* Exercise *
How do the lines below between the ones holding "Chittor Blog" and "machinery in action, feel the texture", inclusive, read? Give them again exactly, with no other lines.

━━ Records for the task

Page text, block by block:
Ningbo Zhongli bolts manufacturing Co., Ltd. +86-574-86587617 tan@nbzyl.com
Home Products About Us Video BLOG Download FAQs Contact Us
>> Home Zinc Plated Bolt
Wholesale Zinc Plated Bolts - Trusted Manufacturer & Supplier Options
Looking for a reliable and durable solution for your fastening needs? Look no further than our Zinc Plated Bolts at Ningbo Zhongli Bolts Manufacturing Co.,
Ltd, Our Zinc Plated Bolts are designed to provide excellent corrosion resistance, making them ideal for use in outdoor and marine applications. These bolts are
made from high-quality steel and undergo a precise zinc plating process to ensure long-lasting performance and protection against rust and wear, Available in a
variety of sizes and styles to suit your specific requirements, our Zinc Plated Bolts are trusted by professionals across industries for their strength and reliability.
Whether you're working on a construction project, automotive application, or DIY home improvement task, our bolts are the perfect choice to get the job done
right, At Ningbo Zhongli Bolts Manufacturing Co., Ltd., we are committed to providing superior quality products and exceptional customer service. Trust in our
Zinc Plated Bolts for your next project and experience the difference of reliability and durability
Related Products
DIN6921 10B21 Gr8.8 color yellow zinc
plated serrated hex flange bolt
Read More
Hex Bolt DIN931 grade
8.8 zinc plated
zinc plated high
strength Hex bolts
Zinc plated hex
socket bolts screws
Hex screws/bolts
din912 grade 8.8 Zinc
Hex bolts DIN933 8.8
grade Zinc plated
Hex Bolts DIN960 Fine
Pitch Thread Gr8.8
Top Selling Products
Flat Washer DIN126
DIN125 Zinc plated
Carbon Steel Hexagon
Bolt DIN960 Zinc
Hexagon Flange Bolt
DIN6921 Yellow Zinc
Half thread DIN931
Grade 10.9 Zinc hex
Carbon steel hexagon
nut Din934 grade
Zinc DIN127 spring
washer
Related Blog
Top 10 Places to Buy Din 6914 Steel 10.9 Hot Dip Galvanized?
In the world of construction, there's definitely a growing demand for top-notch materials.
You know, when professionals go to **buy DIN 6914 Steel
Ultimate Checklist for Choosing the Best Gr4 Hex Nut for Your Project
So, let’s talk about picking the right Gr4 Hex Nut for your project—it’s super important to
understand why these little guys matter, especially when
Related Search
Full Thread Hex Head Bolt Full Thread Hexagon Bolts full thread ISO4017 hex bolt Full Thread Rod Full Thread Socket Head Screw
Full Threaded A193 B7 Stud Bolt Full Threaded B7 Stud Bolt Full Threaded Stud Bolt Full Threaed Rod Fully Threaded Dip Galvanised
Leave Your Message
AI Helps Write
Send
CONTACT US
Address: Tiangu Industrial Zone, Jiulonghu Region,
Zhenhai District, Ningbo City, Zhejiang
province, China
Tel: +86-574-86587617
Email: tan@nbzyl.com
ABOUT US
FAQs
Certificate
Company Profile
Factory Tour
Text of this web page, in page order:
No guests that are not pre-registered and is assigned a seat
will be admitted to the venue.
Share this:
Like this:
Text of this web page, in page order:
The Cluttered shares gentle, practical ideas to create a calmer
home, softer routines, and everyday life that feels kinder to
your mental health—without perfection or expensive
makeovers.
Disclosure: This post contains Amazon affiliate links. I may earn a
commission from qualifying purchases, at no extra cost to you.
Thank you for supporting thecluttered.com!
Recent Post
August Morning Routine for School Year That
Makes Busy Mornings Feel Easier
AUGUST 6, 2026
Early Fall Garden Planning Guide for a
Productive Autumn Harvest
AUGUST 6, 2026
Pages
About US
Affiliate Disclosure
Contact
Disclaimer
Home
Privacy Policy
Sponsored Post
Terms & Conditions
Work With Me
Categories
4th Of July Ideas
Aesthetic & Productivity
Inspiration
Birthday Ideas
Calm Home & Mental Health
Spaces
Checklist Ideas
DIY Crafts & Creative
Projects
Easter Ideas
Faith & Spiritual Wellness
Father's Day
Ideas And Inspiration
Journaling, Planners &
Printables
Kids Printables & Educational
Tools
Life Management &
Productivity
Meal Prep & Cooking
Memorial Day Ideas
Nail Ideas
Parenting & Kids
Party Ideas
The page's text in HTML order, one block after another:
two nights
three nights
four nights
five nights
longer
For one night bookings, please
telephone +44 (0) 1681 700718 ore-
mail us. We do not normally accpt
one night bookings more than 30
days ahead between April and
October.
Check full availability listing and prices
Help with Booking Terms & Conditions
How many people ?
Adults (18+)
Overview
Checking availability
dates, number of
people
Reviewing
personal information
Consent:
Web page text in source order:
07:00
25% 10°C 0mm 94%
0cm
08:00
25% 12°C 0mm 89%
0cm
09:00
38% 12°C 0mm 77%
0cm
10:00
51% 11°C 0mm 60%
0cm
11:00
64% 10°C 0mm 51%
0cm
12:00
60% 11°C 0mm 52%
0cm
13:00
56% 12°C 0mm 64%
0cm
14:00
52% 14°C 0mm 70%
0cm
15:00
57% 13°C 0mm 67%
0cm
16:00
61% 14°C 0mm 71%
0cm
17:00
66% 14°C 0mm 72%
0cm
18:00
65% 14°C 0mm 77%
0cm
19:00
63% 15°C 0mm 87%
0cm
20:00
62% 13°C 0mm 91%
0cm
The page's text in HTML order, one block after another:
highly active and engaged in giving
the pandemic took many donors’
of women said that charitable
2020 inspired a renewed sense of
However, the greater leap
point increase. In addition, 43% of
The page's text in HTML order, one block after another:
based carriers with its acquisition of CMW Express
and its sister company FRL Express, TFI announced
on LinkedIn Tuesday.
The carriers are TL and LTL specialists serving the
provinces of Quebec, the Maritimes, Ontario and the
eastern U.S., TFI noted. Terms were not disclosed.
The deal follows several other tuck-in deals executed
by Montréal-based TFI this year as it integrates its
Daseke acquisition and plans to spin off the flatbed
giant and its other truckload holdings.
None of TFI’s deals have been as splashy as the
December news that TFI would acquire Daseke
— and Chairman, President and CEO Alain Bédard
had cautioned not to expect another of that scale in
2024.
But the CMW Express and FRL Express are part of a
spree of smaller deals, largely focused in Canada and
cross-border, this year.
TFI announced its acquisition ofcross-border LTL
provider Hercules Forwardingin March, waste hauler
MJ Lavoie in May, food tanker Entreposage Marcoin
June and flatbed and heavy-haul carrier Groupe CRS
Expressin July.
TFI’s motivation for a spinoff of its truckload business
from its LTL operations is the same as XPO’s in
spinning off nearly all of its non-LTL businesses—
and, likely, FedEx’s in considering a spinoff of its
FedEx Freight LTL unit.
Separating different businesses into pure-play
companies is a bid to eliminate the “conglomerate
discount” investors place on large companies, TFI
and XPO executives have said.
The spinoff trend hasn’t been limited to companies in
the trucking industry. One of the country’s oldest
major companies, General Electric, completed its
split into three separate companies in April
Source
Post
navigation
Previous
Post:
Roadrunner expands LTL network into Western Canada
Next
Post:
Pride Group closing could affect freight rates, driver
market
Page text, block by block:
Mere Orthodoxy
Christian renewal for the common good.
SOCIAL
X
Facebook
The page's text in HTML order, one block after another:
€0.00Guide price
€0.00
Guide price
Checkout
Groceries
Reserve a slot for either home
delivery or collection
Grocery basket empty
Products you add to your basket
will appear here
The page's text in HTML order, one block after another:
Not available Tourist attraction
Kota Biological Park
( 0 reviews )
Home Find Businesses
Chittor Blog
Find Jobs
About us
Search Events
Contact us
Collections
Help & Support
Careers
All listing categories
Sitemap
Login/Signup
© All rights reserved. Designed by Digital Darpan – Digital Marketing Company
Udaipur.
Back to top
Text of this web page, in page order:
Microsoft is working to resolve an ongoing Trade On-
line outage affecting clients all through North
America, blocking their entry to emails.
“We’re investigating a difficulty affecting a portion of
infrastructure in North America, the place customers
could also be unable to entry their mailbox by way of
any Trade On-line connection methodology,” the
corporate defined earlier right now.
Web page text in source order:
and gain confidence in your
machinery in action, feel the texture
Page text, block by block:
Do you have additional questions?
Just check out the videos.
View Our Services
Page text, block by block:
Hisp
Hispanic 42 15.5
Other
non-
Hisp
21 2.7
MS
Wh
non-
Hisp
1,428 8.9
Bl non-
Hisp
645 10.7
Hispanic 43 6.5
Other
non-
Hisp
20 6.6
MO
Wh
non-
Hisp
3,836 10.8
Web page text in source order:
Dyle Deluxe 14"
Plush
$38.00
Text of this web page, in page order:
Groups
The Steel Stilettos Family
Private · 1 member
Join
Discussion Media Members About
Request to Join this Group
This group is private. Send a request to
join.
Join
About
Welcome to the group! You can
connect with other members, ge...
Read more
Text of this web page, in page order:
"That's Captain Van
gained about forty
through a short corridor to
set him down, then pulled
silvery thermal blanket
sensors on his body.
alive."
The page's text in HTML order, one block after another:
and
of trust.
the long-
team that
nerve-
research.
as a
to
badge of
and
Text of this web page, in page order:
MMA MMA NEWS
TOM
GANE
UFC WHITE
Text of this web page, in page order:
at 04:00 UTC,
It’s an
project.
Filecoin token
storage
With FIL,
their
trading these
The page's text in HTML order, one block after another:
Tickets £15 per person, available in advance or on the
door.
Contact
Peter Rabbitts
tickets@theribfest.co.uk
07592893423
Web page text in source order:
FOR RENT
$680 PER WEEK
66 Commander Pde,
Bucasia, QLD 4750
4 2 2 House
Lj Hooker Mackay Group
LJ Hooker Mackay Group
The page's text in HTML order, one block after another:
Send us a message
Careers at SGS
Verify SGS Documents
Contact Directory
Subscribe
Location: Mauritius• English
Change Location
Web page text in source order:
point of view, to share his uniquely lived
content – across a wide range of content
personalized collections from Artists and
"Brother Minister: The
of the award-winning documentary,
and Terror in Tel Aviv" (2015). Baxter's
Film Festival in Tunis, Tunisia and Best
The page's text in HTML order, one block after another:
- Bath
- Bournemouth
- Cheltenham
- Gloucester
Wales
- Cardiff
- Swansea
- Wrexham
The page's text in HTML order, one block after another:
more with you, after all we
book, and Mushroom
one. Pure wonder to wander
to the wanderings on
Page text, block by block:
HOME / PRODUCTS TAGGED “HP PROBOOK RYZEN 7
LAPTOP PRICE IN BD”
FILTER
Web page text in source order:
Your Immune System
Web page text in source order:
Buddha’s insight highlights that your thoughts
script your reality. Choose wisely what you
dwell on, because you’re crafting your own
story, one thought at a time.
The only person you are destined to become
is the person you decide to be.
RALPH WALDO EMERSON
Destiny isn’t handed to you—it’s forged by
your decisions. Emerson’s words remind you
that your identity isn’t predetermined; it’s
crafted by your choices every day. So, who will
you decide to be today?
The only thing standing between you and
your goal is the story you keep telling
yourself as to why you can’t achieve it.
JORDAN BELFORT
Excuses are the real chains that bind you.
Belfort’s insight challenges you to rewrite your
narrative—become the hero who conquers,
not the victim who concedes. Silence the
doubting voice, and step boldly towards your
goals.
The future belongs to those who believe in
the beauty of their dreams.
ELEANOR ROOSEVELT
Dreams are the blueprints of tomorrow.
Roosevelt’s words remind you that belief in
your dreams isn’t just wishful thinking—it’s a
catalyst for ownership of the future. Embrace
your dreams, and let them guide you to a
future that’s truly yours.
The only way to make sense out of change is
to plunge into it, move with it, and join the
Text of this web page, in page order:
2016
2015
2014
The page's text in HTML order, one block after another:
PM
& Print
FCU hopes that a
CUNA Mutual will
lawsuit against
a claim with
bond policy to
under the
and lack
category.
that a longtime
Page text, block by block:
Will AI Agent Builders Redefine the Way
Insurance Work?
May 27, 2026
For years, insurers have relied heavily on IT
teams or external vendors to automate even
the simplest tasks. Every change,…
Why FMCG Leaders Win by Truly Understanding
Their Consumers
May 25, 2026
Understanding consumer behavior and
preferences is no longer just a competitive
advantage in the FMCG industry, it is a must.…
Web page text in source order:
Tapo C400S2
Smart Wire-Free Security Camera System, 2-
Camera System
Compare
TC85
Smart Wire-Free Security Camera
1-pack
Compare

━━━━

* Result of the task *
Chittor Blog
Find Jobs
About us
Search Events
Contact us
Collections
Help & Support
Careers
All listing categories
Sitemap
Login/Signup
© All rights reserved. Designed by Digital Darpan – Digital Marketing Company
Udaipur.
Back to top
Text of this web page, in page order:
Microsoft is working to resolve an ongoing Trade On-
line outage affecting clients all through North
America, blocking their entry to emails.
“We’re investigating a difficulty affecting a portion of
infrastructure in North America, the place customers
could also be unable to entry their mailbox by way of
any Trade On-line connection methodology,” the
corporate defined earlier right now.
Web page text in source order:
and gain confidence in your
machinery in action, feel the texture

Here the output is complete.